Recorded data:
++++++++

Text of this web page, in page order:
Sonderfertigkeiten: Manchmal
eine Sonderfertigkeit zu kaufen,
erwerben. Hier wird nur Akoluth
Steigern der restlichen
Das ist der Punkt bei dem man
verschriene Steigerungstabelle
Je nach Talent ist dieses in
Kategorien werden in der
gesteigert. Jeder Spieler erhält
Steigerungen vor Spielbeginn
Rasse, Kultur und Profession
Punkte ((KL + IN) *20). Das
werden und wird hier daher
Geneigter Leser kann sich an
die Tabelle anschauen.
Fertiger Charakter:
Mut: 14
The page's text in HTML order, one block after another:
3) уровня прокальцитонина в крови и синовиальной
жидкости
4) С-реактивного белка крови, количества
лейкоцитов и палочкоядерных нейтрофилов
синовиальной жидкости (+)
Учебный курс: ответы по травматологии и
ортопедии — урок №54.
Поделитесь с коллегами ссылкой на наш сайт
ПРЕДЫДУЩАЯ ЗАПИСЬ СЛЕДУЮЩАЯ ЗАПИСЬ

++++++++

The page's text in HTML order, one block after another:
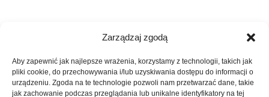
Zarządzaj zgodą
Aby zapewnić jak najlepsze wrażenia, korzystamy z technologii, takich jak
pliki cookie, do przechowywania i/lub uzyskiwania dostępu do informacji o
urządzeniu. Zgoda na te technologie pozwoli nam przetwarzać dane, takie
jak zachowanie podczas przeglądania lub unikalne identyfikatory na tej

++++++++

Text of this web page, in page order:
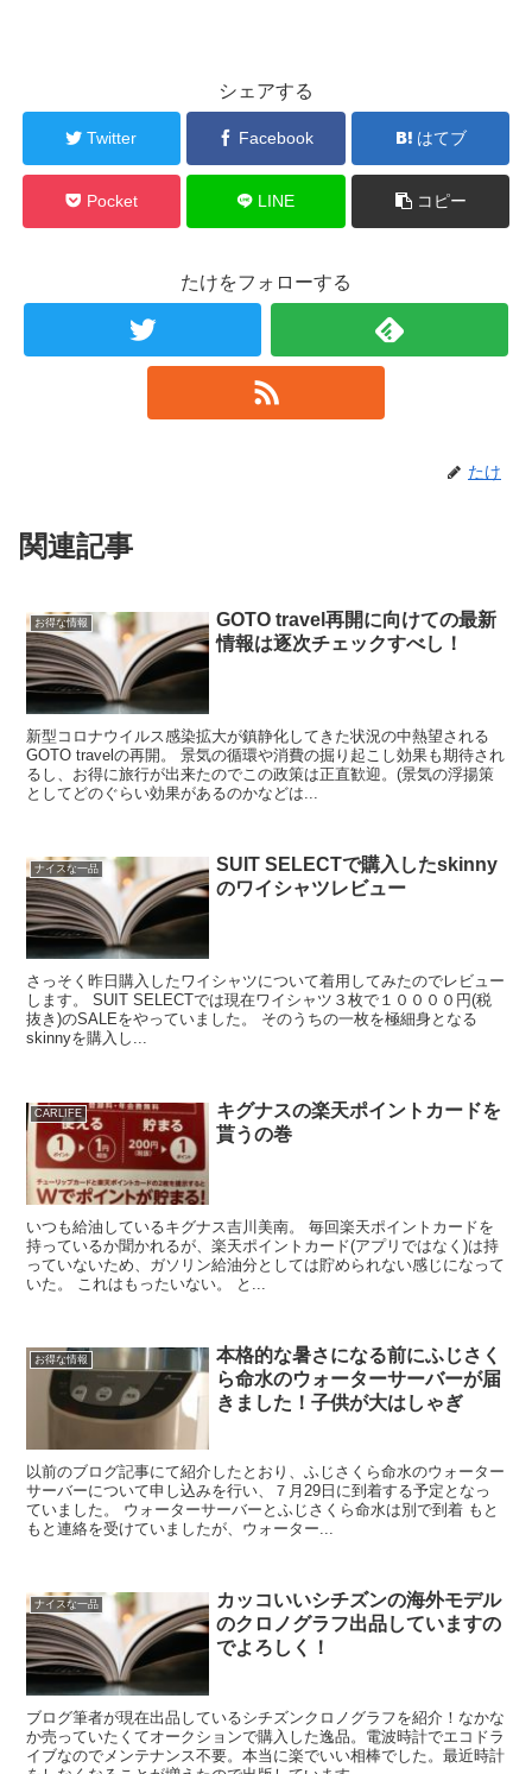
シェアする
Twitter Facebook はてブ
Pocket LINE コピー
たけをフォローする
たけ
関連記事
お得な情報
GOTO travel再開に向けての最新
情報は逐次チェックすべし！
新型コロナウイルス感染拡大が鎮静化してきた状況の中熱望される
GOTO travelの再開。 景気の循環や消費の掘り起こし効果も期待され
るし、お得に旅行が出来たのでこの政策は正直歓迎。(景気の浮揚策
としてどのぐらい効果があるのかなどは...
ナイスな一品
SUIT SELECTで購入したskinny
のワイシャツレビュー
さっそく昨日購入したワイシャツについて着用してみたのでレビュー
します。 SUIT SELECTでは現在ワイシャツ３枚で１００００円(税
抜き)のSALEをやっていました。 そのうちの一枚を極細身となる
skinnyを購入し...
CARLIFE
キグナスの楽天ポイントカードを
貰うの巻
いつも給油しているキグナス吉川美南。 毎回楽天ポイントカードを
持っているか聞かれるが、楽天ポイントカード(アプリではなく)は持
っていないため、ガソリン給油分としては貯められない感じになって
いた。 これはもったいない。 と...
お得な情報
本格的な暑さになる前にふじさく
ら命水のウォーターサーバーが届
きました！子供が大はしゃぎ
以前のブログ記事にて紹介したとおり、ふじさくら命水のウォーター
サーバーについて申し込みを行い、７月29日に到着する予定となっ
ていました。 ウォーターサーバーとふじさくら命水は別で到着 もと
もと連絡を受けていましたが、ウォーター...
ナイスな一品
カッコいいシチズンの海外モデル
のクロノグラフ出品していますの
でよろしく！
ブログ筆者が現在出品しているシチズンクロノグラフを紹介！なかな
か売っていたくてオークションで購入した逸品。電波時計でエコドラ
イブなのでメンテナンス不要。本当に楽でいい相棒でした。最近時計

++++++++

● Work request: From the records above, give again exactly the lines running from the line with "本格的な暑さになる前にふじさく" to the line with "イブなのでメンテナンス不要。本当に楽でいい相棒でした。最近時計", inclusive.

● Expected output:
本格的な暑さになる前にふじさく
ら命水のウォーターサーバーが届
きました！子供が大はしゃぎ
以前のブログ記事にて紹介したとおり、ふじさくら命水のウォーター
サーバーについて申し込みを行い、７月29日に到着する予定となっ
ていました。 ウォーターサーバーとふじさくら命水は別で到着 もと
もと連絡を受けていましたが、ウォーター...
ナイスな一品
カッコいいシチズンの海外モデル
のクロノグラフ出品していますの
でよろしく！
ブログ筆者が現在出品しているシチズンクロノグラフを紹介！なかな
か売っていたくてオークションで購入した逸品。電波時計でエコドラ
イブなのでメンテナンス不要。本当に楽でいい相棒でした。最近時計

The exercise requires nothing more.